There is part of me that will never be satisfied with my running times (or anything else I do, for that matter). And there is part of me that knows someday, if not today, my fastest times will be behind me. Forever. I’ve been a runner longer than I’ve been a Christian, and as much as I can say that the first led me to the second, the former things will pass away. In spite of my perpetual quest for motion, a personal and all-too human ambition for progress, God tells me to be still to know Him.
When I look back over the two years that culminated in my season of redemptive racing, I gaze from the vantage point of a peak. I can stare down into the valley, into those dark days, and see the hand of God guiding me onward and upward. I am not where I’ve been or who I’ve been. I’m not that girl anymore. And I should punctuate that with a mighty Alleluia and Amen! I have many moments from my past where I am glad to say that I am separated from my sins. Only the devil can taunt me with my history.
Yet God can teach me from it, and this New Year’s, I’m looking backward more than forward, not out of regret but out of thankfulness. I can see the gift of my running—not the times but the opportunities to practice courage. I’ve been training to run faster, sure, for now, and hopefully for some of the future too. I’ve been training too, to keep trying, to keep trusting, to shut out the nasty little voices within that whisper you can’t and failure. I’m not that girl, either.

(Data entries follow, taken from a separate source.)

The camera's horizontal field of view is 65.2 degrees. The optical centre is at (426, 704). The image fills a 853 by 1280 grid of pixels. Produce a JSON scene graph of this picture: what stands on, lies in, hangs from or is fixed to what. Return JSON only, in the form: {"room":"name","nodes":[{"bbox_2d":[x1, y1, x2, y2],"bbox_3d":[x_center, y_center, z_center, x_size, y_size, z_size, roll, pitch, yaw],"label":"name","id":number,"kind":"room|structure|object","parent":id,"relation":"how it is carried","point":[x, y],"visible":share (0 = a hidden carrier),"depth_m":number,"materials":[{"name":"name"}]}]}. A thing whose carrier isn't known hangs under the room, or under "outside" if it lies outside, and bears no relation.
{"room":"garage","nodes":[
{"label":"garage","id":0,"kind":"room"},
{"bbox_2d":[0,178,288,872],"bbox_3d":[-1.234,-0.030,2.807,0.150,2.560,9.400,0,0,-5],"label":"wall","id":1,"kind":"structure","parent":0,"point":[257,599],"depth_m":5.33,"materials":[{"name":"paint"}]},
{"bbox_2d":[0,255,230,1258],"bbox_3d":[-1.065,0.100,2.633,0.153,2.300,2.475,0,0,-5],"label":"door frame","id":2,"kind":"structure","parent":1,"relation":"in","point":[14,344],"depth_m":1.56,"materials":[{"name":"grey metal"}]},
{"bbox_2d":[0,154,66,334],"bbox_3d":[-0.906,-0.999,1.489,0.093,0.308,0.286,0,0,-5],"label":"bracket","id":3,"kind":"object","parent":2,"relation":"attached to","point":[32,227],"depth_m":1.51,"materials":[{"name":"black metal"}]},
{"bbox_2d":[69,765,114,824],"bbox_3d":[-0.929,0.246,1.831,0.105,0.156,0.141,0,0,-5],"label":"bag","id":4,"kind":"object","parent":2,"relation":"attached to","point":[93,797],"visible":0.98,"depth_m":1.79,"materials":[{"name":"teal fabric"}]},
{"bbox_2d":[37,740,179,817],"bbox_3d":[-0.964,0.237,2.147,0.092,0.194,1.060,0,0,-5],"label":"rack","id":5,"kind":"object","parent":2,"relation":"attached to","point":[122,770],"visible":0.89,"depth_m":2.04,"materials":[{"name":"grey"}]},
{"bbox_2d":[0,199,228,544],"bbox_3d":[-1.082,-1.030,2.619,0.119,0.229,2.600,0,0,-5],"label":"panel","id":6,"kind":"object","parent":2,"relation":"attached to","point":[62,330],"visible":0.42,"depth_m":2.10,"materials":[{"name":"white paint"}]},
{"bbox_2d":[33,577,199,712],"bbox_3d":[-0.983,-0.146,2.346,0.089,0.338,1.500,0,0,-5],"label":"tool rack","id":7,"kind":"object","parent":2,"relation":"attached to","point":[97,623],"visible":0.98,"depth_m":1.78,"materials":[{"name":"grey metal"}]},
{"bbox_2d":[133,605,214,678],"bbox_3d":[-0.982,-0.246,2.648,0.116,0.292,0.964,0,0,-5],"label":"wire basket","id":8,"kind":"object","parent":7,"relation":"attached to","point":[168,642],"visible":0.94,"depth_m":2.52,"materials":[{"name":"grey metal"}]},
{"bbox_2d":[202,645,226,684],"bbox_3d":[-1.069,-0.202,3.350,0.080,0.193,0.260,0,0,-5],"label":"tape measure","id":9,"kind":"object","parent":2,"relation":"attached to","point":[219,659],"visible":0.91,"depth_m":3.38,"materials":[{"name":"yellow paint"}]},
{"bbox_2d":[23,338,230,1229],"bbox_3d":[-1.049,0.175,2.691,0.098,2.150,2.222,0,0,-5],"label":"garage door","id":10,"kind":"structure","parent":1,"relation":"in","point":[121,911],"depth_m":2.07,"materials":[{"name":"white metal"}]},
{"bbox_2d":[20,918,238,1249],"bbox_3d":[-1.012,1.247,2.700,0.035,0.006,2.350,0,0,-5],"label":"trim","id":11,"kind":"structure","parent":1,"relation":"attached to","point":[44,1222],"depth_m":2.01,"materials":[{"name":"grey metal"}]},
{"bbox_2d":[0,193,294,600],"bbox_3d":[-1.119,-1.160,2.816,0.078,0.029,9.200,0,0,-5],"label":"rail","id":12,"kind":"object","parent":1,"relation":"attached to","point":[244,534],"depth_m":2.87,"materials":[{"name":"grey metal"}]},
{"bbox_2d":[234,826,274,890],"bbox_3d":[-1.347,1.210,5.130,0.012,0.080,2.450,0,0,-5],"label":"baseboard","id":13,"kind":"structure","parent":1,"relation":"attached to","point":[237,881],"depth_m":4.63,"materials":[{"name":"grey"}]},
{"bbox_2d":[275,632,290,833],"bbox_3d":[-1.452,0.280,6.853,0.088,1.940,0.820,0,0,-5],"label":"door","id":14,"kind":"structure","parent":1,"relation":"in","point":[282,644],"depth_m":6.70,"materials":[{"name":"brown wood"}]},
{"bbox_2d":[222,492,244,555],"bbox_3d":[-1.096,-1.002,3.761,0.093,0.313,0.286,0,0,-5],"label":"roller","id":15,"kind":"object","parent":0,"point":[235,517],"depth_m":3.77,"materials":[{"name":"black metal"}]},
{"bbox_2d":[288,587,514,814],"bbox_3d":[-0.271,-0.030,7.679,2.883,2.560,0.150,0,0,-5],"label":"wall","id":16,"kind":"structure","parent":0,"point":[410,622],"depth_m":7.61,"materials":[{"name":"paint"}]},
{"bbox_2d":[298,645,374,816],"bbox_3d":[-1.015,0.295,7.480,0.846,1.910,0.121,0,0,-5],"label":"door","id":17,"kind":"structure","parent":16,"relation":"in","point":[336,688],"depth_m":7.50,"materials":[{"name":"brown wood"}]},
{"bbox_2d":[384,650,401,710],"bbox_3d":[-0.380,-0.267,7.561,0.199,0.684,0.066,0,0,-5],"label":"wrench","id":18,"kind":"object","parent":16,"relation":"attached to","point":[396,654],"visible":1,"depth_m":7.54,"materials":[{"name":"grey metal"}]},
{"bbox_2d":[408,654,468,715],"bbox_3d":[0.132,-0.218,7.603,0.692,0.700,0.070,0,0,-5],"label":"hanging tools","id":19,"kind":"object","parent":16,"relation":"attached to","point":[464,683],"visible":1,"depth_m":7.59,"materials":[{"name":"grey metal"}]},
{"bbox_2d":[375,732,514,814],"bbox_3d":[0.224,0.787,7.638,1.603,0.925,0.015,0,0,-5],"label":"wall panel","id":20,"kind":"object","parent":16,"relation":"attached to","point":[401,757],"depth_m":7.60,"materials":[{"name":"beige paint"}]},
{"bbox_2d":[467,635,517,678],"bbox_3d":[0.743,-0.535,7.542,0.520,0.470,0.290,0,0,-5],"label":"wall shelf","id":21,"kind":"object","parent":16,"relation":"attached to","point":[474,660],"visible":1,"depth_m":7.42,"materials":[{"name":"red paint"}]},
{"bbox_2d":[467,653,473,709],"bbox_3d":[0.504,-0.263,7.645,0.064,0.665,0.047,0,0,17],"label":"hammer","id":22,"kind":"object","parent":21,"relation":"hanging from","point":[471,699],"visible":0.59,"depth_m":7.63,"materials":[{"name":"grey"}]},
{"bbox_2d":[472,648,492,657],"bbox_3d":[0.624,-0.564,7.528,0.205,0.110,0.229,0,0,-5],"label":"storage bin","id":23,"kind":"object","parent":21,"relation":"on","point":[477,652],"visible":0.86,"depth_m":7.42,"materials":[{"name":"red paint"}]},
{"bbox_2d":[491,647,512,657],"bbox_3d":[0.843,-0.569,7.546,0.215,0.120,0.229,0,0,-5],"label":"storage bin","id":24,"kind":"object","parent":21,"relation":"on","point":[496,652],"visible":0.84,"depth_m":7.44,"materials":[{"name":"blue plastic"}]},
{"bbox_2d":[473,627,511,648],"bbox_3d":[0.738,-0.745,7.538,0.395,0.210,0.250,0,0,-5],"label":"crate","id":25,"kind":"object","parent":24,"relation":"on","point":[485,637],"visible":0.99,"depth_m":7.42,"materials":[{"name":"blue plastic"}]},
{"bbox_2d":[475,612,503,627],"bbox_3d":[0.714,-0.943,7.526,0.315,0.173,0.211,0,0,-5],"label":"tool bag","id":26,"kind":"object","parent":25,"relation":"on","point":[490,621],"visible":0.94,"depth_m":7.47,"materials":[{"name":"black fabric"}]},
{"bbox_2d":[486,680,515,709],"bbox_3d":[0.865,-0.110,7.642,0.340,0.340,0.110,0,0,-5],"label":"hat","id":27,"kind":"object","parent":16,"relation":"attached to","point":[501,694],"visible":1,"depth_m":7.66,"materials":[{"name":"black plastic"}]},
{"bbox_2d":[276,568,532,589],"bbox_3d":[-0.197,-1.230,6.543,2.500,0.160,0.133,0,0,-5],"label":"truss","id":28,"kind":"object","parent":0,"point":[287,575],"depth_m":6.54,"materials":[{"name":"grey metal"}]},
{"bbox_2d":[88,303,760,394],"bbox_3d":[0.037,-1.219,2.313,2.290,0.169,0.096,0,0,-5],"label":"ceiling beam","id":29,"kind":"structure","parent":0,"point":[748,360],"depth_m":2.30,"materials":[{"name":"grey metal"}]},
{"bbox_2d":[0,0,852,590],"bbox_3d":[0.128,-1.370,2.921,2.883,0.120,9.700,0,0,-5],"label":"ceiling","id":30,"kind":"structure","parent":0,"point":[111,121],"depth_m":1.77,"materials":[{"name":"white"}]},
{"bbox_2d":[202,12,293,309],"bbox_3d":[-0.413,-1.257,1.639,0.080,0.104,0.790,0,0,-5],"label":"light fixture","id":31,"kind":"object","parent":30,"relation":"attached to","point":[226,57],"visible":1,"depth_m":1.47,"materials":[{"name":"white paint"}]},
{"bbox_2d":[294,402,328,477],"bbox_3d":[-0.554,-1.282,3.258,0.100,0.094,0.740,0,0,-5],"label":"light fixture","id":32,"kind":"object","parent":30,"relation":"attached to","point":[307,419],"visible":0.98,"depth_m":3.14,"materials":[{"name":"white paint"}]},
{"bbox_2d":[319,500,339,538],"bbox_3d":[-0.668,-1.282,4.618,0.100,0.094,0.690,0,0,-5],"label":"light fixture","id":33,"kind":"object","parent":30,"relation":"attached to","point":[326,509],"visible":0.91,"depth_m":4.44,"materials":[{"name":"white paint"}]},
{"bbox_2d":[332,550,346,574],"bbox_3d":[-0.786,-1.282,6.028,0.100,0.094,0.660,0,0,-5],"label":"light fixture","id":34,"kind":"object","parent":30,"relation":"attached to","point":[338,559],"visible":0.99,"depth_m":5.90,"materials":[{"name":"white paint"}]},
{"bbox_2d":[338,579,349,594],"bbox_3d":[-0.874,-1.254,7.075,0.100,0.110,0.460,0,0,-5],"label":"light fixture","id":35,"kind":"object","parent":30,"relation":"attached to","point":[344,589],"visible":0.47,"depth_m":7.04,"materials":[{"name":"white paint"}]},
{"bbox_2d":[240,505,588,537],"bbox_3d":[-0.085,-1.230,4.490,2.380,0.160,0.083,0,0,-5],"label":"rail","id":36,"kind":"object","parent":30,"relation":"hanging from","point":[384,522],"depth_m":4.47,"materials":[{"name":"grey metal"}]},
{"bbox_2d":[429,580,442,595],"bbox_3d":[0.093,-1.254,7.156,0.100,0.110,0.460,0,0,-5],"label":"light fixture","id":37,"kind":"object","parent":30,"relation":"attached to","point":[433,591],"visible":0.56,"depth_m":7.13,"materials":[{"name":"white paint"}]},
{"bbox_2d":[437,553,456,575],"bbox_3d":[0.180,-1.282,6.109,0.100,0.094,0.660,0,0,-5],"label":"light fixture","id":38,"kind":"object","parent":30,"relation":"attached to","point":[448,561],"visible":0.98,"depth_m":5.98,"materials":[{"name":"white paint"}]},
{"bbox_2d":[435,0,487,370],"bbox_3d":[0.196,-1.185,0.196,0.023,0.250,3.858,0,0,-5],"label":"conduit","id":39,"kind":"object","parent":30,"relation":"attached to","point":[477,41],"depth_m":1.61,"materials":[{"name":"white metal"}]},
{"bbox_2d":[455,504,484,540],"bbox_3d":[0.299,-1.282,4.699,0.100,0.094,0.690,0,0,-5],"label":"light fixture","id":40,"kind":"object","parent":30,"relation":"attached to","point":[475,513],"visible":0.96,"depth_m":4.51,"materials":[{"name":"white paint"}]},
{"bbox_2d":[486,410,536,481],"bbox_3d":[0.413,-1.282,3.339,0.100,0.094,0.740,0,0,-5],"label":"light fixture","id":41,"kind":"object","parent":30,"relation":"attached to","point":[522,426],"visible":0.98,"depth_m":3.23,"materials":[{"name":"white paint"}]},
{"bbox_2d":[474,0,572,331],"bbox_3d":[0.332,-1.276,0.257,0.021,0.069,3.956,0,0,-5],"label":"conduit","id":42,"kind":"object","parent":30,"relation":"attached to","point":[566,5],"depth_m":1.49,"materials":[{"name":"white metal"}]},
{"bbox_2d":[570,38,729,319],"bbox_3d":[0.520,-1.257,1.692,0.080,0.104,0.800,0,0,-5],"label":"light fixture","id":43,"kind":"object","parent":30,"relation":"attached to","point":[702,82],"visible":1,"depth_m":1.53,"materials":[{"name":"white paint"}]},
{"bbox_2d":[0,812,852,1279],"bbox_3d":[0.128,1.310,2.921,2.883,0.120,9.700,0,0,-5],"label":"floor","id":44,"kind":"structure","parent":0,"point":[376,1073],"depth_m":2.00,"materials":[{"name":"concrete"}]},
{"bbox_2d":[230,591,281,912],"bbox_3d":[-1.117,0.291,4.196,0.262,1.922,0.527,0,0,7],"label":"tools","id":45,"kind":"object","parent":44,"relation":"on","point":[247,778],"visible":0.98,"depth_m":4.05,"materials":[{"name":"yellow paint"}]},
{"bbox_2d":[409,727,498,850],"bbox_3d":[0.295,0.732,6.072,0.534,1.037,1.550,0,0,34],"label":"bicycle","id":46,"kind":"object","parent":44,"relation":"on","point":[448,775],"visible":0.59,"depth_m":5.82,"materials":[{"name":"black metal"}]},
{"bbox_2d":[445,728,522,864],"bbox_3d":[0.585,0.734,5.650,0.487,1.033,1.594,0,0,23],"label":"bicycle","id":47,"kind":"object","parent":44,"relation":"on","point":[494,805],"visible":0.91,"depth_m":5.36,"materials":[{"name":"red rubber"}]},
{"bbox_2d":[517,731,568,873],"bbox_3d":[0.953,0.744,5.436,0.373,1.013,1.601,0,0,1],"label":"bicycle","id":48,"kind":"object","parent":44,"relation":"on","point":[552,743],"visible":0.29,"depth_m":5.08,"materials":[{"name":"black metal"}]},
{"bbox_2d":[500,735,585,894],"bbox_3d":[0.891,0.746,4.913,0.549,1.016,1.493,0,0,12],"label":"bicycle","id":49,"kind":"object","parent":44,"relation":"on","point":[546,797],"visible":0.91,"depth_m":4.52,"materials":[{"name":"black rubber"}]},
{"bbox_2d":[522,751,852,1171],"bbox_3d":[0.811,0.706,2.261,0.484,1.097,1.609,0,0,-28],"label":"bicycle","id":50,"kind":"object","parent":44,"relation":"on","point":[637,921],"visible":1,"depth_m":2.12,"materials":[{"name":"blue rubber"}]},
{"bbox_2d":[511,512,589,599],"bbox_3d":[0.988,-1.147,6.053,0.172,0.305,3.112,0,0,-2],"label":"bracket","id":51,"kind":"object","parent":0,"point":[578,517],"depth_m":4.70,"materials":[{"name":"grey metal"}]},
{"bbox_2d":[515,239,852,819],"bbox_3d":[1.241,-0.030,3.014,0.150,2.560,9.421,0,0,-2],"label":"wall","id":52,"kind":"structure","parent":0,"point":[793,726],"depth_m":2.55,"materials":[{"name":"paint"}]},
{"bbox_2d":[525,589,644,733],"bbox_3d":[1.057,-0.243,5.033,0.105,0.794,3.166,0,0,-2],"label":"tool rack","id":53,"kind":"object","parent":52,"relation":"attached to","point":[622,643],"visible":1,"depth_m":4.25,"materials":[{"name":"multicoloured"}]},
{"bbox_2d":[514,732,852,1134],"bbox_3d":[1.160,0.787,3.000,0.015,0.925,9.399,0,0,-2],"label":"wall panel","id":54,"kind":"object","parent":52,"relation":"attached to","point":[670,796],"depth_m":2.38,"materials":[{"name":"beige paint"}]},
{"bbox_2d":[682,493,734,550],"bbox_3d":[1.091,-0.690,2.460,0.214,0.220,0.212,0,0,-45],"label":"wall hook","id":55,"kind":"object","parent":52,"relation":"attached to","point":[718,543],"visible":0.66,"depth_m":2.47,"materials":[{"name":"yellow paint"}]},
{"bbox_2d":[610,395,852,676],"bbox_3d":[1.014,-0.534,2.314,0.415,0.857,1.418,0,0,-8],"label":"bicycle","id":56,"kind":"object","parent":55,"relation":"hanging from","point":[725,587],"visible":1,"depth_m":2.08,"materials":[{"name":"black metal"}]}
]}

For as much as I say that running led me to God, it continues to gift me with glimpses of His presence. Maybe I’m ascending a hill right now. Maybe a mountain. I don’t know where the top is. I only know how hard it is to keep climbing. Maybe I’ll get to the top and see a valley once more, shrouded in mist and darkness. And I’ll call upon these reserves, my preparation from these years, to fortify my faith through any trials.

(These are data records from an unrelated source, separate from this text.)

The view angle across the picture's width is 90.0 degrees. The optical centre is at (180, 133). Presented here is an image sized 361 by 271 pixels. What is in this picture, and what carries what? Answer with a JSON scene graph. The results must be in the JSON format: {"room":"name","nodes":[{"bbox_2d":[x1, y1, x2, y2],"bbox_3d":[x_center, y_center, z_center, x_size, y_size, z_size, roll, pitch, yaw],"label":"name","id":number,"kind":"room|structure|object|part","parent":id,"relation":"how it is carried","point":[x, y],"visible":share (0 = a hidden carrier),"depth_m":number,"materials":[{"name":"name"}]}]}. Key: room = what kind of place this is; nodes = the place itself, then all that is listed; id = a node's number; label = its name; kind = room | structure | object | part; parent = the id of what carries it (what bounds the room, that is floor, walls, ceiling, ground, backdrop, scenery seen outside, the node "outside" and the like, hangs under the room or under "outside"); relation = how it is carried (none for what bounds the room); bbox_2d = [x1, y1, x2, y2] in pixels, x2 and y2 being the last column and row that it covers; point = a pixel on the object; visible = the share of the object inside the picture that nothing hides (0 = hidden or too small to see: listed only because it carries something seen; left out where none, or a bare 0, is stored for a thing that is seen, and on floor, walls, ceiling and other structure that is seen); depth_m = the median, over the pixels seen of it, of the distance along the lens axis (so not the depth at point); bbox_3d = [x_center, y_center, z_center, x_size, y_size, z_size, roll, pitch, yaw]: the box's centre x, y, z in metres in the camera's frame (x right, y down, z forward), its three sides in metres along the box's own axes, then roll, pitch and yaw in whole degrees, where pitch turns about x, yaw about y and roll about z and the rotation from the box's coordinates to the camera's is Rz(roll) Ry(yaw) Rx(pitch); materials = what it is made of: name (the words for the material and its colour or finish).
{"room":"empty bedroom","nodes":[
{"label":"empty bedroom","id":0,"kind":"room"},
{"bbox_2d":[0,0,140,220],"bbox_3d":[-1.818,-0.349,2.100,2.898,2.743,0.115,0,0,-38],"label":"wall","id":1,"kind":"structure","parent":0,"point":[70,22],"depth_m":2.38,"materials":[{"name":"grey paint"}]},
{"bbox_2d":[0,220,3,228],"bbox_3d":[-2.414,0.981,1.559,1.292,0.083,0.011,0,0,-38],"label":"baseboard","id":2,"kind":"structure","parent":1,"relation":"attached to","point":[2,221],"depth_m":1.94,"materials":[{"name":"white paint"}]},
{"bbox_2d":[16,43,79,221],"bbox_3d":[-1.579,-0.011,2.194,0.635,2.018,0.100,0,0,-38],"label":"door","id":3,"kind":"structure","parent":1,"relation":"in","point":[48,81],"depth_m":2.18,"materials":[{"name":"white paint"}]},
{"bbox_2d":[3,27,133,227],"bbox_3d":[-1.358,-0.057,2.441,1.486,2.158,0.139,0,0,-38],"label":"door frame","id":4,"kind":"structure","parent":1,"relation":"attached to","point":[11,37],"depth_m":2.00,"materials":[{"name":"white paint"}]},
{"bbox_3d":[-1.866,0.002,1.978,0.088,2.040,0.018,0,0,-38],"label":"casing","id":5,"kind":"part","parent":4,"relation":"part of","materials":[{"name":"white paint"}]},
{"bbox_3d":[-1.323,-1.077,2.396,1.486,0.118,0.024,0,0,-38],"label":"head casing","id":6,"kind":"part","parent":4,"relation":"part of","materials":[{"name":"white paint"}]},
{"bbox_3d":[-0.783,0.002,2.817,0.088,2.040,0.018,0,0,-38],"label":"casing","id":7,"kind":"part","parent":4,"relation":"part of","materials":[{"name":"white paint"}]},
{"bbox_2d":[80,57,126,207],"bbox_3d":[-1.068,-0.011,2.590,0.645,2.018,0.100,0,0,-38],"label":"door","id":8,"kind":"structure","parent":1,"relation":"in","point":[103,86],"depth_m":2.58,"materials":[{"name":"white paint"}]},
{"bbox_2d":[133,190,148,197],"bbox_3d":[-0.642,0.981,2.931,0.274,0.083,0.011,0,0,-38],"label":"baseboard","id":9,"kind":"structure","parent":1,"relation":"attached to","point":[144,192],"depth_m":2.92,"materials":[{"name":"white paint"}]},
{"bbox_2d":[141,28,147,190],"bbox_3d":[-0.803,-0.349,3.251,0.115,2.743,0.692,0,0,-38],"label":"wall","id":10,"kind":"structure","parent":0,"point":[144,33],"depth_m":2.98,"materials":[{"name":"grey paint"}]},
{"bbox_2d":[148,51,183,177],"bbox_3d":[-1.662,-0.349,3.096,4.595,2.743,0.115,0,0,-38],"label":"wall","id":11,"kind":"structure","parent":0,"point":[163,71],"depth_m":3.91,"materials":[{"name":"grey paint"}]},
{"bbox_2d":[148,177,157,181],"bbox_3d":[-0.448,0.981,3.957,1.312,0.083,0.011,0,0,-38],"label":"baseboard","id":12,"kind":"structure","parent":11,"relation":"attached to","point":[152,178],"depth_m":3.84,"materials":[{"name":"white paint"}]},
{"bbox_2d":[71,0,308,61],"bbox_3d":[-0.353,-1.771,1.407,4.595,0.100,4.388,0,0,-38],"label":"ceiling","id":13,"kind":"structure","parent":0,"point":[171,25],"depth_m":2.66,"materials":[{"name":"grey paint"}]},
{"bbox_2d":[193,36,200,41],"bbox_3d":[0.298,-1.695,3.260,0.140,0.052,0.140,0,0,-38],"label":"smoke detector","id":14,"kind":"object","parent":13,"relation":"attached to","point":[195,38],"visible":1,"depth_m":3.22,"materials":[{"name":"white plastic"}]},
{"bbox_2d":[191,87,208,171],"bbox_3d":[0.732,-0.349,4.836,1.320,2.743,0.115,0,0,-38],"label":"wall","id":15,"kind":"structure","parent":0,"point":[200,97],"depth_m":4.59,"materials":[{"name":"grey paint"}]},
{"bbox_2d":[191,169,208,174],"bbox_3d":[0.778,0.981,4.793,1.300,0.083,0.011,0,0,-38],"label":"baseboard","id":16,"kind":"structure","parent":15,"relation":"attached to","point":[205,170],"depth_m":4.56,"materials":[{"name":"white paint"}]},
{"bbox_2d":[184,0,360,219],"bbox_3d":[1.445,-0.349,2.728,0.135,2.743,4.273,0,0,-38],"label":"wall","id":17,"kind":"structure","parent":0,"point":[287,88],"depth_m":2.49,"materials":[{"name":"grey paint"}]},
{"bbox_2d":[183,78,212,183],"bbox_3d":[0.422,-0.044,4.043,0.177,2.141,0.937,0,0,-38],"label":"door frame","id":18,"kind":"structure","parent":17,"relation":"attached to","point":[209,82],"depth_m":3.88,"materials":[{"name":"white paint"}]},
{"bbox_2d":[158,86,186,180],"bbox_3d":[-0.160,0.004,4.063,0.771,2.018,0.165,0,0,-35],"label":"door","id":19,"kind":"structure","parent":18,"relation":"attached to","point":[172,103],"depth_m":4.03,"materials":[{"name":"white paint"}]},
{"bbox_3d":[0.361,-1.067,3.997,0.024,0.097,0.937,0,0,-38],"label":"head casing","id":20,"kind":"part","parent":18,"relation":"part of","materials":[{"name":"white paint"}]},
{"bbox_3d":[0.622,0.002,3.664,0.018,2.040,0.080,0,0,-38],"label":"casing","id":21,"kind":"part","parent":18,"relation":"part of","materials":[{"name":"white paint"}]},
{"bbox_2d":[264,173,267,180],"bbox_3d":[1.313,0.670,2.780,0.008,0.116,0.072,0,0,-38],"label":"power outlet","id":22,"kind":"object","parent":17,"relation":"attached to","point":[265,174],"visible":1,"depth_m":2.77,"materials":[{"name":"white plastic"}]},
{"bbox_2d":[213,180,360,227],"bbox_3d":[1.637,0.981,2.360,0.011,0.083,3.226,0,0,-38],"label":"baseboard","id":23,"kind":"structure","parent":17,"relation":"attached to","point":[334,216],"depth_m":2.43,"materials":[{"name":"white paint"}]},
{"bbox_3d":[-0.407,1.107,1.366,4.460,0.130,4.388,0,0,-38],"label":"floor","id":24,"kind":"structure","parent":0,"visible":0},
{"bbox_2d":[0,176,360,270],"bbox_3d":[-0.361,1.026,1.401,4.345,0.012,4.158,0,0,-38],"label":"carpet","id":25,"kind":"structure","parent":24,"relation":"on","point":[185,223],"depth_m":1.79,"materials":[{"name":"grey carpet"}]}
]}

I’ll keep on running, but I run in the hand of God. And every step, and every story, and every starting line—deferred or otherwise—is a redemption run. Backward, forward, and standing still: all redemption runs. I am racing the clock within a story that stands outside of time. I am scaling a mountain years in the making for a victory not of this world. I’ll keep running, with a grateful nod over my shoulder and a hopeful glance at the horizon, and I’ll praise God with every breath, knowing, then as now, as always, that I never run alone.